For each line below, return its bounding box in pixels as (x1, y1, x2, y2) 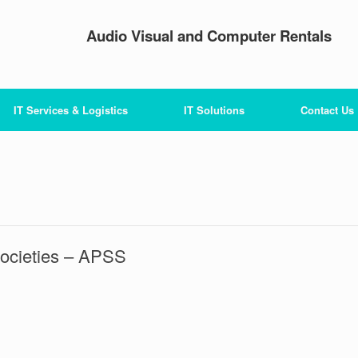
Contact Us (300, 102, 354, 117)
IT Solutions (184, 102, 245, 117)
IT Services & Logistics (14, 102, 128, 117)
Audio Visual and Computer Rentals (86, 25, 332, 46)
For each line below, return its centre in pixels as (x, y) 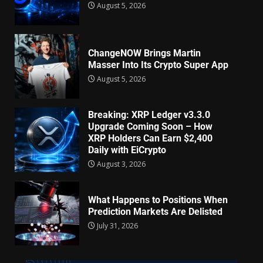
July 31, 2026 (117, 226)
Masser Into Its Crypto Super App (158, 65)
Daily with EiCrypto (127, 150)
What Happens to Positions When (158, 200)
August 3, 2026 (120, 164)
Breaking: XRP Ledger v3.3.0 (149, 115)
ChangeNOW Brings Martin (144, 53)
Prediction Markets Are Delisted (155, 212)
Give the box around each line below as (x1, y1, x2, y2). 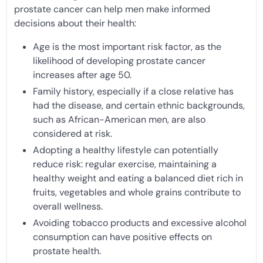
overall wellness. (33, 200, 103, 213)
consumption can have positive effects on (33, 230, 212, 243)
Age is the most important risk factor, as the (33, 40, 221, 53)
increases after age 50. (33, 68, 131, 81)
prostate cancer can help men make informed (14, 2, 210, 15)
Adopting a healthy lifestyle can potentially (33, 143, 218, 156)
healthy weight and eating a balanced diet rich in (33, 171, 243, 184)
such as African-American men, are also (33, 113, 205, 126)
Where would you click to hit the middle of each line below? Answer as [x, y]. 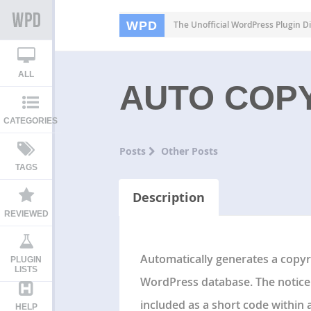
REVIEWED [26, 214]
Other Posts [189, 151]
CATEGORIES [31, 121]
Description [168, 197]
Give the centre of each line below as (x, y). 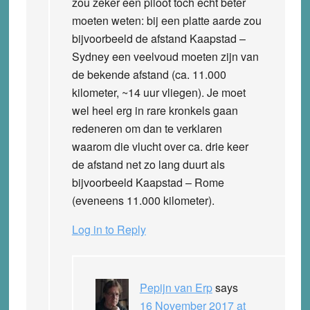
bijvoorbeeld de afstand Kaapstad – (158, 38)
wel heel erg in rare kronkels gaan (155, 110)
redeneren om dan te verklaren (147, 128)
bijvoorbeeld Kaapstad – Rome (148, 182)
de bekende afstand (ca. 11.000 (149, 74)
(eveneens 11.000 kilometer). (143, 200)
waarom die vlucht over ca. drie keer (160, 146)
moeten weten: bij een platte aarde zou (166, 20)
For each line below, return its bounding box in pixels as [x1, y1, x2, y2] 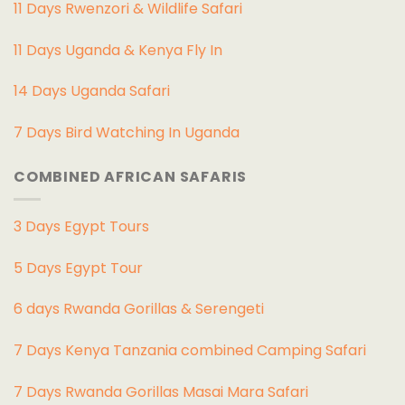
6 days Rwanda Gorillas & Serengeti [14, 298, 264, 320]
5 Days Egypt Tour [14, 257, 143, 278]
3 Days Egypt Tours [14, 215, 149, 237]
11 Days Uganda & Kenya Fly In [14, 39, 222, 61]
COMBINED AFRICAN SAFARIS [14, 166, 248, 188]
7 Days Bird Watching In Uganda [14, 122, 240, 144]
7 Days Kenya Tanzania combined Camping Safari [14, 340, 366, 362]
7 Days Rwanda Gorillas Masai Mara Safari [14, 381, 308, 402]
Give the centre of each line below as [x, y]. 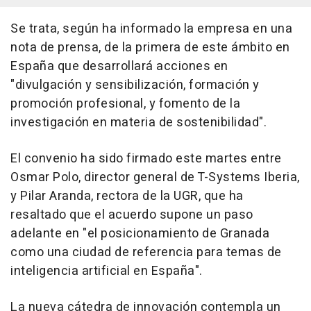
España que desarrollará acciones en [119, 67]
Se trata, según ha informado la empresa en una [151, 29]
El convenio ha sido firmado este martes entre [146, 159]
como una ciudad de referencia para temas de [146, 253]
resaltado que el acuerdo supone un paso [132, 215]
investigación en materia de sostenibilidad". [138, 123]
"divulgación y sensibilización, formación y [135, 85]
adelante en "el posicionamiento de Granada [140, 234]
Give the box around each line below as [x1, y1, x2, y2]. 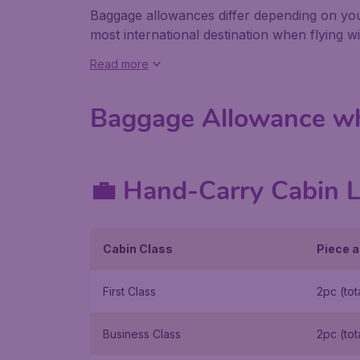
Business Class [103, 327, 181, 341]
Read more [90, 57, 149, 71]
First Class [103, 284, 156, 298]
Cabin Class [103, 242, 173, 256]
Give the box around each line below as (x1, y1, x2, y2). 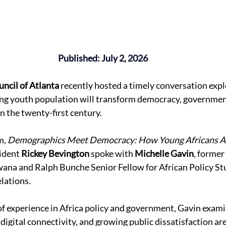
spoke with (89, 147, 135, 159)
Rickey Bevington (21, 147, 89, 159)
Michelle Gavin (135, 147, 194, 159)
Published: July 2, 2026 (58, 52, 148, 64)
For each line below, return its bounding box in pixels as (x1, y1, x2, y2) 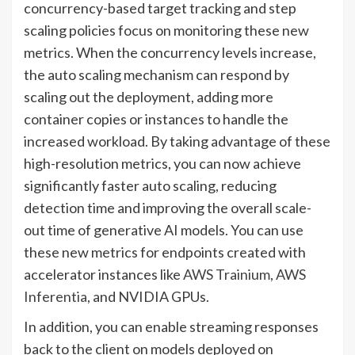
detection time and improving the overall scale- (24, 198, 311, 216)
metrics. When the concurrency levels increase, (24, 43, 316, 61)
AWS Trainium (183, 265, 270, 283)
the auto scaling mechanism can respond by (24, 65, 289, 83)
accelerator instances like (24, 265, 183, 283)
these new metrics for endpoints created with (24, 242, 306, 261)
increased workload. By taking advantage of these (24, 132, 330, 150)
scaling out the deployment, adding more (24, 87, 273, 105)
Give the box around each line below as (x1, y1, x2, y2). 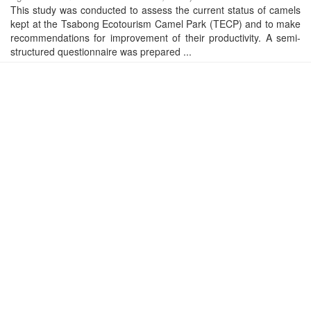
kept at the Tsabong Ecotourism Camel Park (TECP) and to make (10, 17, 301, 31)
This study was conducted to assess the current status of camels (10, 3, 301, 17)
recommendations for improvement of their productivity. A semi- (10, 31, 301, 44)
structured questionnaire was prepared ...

.....

• _Exercise goal_: Exact copy, pictures excluded: from the line with "Give the centre of each line below as [x, y]." up to and including the line with "the auto scaling" in the data above.

• _Task result_:
Give the centre of each line below as [x, y]. 
España que desarrollará acciones en [119, 67]
Se trata, según ha informado la empresa en una [151, 29]
El convenio ha sido firmado este martes entre [146, 159]
como una ciudad de referencia para temas de [146, 253]
resaltado que el acuerdo supone un paso [132, 215]
investigación en materia de sostenibilidad". [138, 123]
"divulgación y sensibilización, formación y [135, 85]
adelante en "el posicionamiento de Granada [140, 234]
Give the box around each line below as [x1, y1, x2, y2]. 
Business Class [103, 327, 181, 341]
Read more [90, 57, 149, 71]
First Class [103, 284, 156, 298]
Cabin Class [103, 242, 173, 256]
Give the box around each line below as (x1, y1, x2, y2). 
spoke with (89, 147, 135, 159)
Rickey Bevington (21, 147, 89, 159)
Michelle Gavin (135, 147, 194, 159)
Published: July 2, 2026 (58, 52, 148, 64)
For each line below, return its bounding box in pixels as (x1, y1, x2, y2) 
detection time and improving the overall scale- (24, 198, 311, 216)
metrics. When the concurrency levels increase, (24, 43, 316, 61)
AWS Trainium (183, 265, 270, 283)
the auto scaling mechanism can respond by (24, 65, 289, 83)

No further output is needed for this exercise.